Source records
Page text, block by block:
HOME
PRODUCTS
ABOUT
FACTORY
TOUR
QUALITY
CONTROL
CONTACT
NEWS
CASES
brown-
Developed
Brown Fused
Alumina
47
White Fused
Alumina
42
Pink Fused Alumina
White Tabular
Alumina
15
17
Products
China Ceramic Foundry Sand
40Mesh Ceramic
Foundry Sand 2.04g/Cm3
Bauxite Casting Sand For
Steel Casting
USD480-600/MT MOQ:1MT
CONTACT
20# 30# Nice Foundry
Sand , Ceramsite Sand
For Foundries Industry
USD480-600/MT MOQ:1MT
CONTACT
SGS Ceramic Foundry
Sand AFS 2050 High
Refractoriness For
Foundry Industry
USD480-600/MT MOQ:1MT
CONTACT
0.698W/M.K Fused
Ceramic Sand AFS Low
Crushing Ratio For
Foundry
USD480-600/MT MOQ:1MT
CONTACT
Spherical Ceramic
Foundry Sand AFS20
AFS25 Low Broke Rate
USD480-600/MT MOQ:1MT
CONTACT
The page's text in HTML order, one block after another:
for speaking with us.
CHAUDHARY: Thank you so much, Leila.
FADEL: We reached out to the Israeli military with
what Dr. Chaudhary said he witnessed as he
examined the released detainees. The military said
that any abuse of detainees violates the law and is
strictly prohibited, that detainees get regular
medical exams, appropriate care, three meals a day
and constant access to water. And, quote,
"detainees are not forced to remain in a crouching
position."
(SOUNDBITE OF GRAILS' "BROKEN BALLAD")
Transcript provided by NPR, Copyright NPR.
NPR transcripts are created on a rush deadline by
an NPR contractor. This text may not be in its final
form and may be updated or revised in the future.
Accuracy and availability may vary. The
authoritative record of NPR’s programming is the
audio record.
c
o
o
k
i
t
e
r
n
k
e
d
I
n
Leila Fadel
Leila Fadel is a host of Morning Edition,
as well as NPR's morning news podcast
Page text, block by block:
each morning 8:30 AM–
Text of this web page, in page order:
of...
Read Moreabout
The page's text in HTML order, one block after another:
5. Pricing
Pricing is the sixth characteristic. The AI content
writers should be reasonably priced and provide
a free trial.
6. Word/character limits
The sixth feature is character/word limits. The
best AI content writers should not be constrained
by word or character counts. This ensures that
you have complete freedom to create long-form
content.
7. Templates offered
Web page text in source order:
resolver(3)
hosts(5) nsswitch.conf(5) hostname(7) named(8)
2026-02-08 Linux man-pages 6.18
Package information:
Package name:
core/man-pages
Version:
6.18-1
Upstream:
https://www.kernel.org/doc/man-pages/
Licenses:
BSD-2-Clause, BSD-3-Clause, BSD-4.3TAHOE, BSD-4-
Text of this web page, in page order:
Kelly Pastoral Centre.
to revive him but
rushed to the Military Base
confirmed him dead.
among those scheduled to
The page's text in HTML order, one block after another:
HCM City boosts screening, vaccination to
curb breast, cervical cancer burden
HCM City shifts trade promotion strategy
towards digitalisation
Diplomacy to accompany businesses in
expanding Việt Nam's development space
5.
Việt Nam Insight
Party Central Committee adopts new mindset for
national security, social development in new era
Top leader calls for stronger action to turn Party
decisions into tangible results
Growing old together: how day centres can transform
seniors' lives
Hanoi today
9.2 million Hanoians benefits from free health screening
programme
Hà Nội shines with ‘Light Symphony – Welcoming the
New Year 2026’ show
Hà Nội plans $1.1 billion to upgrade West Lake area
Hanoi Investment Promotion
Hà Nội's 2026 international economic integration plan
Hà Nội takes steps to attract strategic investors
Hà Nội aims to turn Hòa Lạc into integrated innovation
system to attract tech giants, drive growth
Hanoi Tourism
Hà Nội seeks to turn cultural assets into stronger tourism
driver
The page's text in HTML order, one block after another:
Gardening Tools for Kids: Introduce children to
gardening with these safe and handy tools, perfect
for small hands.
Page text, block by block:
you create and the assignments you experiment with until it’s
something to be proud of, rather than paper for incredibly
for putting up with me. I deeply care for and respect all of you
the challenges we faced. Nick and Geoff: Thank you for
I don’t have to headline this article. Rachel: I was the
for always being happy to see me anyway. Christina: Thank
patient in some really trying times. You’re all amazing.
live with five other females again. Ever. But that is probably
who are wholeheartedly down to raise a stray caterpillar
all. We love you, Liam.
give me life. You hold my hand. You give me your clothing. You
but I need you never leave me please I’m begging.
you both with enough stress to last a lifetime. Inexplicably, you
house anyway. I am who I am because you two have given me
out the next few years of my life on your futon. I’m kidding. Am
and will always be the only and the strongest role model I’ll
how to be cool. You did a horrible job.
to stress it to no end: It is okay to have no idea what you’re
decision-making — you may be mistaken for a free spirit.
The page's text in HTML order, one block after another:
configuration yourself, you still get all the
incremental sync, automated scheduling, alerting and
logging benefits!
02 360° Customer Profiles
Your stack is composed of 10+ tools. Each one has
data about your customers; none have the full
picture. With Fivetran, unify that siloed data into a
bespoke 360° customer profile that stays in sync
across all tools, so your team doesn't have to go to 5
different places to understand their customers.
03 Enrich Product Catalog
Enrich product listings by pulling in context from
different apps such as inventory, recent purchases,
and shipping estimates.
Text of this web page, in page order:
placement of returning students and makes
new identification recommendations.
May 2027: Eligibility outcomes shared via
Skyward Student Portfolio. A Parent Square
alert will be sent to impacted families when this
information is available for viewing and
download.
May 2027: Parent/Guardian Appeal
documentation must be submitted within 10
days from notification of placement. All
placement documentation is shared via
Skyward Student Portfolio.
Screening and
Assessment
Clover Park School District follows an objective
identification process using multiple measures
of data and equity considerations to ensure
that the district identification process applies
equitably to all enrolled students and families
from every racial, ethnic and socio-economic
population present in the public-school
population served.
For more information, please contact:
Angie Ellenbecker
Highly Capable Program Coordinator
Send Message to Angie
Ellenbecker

## WHAT IS EXPECTED
Wherever the string "Party" occurs in the records above, copy that line.

## SOLUTION TO THE PROBLEM
Party Central Committee adopts new mindset for
Top leader calls for stronger action to turn Party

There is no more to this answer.